Ecco la storia di Sole.
Nel 2017
il Comitato per i diritti umani dell’Onu ha richiamato l’Italia, «preoccupato
per le difficoltà di accesso agli aborti legali a causa del numero di medici che
si rifiutano di praticare interruzione di gravidanza per motivi di coscienza».
Da sempre, quello della carenza di medici non obiettori e dei conseguenti
aborti clandestini è un tema spinoso nel nostro Paese. Riproponiamo allora la
storia di Sole, raccontata a LetteraDonna a febbraio, mentre imperversavano le
polemiche sull’assunzione di due ginecologi non obiettori per il reparto di
interruzione di gravidanza del San Camillo di Roma: «Si parla tanto di obiezione
di coscienza, ma poco di una legge, la 194, che non viene applicata».
Una gravidanza
non cercata
Sole, 33
anni, un bel lavoro e tanta consapevolezza, il 15 giugno del 2016 scopre di
essere incinta. Il preservativo si è rotto e la gravidanza è quindi indesiderata.
Contrariamente al suo fidanzato che il bambino lo vorrebbe, decide di abortire.
E non ha alcun dubbi. Sole (il nome è immaginario) soffre ma non per «le
cellule, di cui non vede un futuro roseo» come ci dice chiedendo l’anonimato
«per rispetto del mio compagno che voleva e tuttora vorrebbe un figlio», ma per
la difficoltà di ottenere subito un aborto e nelle modalità che lei desidera: con
la pillola abortiva RU486, piuttosto che con l’intervento chirurgico. È una
precaria, vive a Roma, ma la sua famiglia è lontana, il suo fidanzato lavora al
Nord, non se la sente di crescere quel bambino da sola.
L’amica ginecologa
Sole è
tutto sommato una privilegiata, è «un’attivista, una femminista» come lei
stessa si definisce. Sa subito a chi rivolgersi: a una ginecologa sua
conoscente che ha un’associazione che aiuta le donne che vogliono interrompere
la gravidanza. E che le consiglia di andare nell’ospedale dove lei lavora, il
Grassi di Ostia. Va lì, ma viene ‘accolta’ da una ginecologa un po’ «scocciata»

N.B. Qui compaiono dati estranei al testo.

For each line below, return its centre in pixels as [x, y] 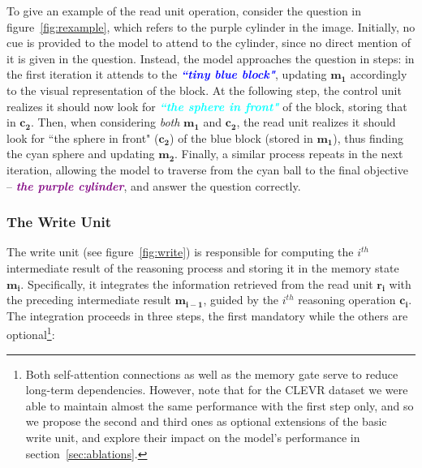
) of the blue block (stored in [241, 137]
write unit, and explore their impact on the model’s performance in [193, 437]
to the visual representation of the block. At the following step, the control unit [204, 90]
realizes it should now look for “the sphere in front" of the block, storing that [207, 106]
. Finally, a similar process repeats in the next [289, 154]
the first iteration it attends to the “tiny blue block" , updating [167, 74]
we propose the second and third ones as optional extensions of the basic [206, 421]
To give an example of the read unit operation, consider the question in [184, 11]

del fatto che da Roma si sia rivolta a Ostia e la spinge a ritornare nella sua
città. Le dice che in ogni caso ha bisogno di una certificazione del suo
consultorio. Lì però c’è una settimana di attesa solo per attestare la sua
piena consapevolezza all’aborto, per cui si rivolge di nuovo alla ginecologa
che conosce e che le rilascia subito il certificato con procedura d’urgenza per
abortire. «Tutti si preoccupavano della mia consapevolezza all’aborto, ma
nessuno si preoccupava di sapere come stavo io in quel momento» ci dice.
Infatti, ginecologa amica a parte, viene accolta da freddezza, indifferenza,
menefreghismo, mancanza di professionalità. La ginecologa amica alla fine le
consiglia di andare al San Camillo di Roma, dove 10 donne al giorno hanno la
‘fortuna’ di poter accedere subito all’aborto.
Una questione
di soldi
Perciò
l’indomani si sveglia alle 4,30 del mattino per essere tra le 10 ‘fortunate’. E
in effetti è la settima, ma viene rinviata al giorno dopo perché c’erano già 5
pazienti prenotate tramite il consultorio. Quindi altra notte insonne,
inappetenza, preoccupazione. E anche il giorno dopo nuova delusione. Nonostante
dall’ecografia risultasse incinta di 6 settimane e 4 giorni non le consentono di
prendere la pillola Ru486 (prevista per legge in Italia fino alla settima
settimana) e la costringono praticamente a subire l’intervento. Prima di
procedere, si informa rapidamente su quanto le costerebbe fare una aborto
farmacologico all’estero e no, non può permetterselo: a Vienna una clinica
privata per 530 euro consente di abortire con la Ru486 e mette a disposizione
anche la mediatrice italiana. «Abortire subito e con le modalità che tu
preferisci è quindi una questione di classe» dice Sole. E aggiunge: «Se si ha
la possibilità economica, si paga e si risolve altrove praticando la via meno
dolorosa».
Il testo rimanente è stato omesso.